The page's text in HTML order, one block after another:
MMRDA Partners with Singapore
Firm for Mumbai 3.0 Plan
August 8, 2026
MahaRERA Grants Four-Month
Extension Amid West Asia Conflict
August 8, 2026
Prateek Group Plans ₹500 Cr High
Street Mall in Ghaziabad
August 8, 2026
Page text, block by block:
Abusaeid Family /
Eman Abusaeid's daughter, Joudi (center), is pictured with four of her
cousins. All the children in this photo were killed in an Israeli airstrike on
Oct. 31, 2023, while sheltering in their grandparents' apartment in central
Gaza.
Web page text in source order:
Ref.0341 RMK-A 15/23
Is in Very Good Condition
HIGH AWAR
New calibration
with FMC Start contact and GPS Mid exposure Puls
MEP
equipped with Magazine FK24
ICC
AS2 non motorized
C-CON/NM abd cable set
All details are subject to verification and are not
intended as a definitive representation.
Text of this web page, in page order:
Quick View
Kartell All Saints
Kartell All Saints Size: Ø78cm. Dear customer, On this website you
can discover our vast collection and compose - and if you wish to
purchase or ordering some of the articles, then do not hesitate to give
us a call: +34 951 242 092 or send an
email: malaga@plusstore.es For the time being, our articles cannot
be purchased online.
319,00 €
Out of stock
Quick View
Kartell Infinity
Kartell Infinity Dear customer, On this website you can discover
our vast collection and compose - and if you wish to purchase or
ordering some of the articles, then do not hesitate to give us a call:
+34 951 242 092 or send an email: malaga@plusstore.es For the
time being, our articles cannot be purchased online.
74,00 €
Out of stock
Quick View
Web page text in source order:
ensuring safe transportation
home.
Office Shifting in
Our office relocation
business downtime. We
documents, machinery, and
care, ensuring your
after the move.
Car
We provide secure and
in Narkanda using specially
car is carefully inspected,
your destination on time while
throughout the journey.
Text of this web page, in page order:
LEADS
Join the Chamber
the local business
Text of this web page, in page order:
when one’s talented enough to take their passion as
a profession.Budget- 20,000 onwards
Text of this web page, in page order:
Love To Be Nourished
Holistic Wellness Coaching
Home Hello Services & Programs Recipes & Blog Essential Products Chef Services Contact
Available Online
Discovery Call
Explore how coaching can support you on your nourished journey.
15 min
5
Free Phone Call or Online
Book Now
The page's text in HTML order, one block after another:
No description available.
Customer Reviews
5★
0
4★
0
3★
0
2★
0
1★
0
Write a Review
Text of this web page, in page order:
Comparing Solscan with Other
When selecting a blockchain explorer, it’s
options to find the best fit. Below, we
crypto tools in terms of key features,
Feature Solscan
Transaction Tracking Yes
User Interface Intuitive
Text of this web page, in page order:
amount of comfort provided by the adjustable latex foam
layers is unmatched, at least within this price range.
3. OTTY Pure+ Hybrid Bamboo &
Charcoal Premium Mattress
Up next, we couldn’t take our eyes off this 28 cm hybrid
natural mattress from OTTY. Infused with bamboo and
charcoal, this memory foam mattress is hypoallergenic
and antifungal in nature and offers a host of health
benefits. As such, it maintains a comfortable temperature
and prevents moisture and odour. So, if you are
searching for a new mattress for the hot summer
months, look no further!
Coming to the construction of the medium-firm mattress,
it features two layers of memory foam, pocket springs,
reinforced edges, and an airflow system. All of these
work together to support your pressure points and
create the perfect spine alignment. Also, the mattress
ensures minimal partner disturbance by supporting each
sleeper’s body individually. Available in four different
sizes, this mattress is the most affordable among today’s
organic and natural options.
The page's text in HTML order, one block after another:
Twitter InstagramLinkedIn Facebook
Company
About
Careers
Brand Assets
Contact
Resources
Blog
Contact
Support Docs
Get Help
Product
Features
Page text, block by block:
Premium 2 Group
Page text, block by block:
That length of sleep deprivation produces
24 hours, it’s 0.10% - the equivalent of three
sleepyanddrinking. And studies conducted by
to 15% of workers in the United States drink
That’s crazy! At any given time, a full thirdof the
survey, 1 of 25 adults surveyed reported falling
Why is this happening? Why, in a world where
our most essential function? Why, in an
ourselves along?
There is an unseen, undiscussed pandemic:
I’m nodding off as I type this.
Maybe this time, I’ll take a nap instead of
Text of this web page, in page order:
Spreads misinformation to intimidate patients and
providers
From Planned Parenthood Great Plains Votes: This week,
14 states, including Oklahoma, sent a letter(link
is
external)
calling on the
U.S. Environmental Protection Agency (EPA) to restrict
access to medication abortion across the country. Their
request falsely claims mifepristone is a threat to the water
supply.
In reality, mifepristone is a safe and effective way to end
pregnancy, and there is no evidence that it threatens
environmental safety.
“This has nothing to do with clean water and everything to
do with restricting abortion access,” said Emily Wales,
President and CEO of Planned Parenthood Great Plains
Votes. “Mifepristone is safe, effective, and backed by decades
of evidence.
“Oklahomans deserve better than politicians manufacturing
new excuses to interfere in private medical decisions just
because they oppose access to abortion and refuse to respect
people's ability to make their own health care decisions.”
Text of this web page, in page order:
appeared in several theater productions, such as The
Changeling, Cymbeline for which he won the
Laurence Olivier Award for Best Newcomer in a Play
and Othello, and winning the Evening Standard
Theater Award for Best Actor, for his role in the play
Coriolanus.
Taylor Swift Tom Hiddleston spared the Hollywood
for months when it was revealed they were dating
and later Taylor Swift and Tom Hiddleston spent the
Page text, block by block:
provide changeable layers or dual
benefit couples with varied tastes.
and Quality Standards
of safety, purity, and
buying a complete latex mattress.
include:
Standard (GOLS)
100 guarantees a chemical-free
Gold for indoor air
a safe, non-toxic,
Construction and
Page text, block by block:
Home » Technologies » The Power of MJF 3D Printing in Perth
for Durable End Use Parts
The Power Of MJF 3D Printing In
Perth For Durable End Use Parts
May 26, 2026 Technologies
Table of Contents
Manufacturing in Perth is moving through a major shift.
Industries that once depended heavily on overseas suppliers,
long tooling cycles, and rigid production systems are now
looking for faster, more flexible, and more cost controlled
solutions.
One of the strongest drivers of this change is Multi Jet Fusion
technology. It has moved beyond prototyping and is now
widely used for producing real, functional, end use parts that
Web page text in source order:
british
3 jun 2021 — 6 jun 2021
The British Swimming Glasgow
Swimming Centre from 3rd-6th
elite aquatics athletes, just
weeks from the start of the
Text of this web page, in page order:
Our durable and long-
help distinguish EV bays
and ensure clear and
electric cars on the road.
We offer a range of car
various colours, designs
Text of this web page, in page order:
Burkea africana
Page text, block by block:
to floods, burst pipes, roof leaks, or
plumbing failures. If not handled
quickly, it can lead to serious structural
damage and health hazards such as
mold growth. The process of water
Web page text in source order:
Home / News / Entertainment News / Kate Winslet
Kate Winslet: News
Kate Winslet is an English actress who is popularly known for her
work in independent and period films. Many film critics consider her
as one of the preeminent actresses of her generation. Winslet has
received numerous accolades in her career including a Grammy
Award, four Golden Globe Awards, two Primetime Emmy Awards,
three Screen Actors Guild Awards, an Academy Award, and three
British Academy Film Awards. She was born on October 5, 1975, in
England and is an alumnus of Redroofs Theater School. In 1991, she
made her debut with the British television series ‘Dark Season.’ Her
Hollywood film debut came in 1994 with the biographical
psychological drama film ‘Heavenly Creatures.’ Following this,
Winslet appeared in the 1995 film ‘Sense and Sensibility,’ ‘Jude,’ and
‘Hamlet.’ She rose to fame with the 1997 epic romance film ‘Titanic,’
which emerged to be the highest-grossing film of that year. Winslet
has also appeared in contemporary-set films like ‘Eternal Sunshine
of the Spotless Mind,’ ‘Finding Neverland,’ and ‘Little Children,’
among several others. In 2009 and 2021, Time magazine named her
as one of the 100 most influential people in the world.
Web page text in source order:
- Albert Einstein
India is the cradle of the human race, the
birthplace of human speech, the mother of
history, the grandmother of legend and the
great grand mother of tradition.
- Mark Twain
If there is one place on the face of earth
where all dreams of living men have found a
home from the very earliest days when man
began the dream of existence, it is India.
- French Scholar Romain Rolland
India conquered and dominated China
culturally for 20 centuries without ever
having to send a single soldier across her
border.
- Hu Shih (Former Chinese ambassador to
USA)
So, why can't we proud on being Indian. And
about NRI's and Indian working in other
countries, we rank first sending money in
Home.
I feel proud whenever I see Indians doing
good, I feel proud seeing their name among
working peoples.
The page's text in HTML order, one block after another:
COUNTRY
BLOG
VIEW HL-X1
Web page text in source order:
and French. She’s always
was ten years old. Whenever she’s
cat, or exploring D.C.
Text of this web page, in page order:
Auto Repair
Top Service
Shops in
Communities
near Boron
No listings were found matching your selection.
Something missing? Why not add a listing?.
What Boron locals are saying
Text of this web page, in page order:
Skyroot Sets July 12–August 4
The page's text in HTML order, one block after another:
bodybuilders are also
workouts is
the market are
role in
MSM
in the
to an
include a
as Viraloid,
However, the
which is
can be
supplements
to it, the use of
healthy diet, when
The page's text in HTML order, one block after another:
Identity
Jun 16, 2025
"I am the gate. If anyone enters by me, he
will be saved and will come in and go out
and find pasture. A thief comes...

**EXERCISE AIM:** Check the listing above for lines containing the string "Technologies", and copy each one.

**FINISHED TASK:**
Home » Technologies » The Power of MJF 3D Printing in Perth
May 26, 2026 Technologies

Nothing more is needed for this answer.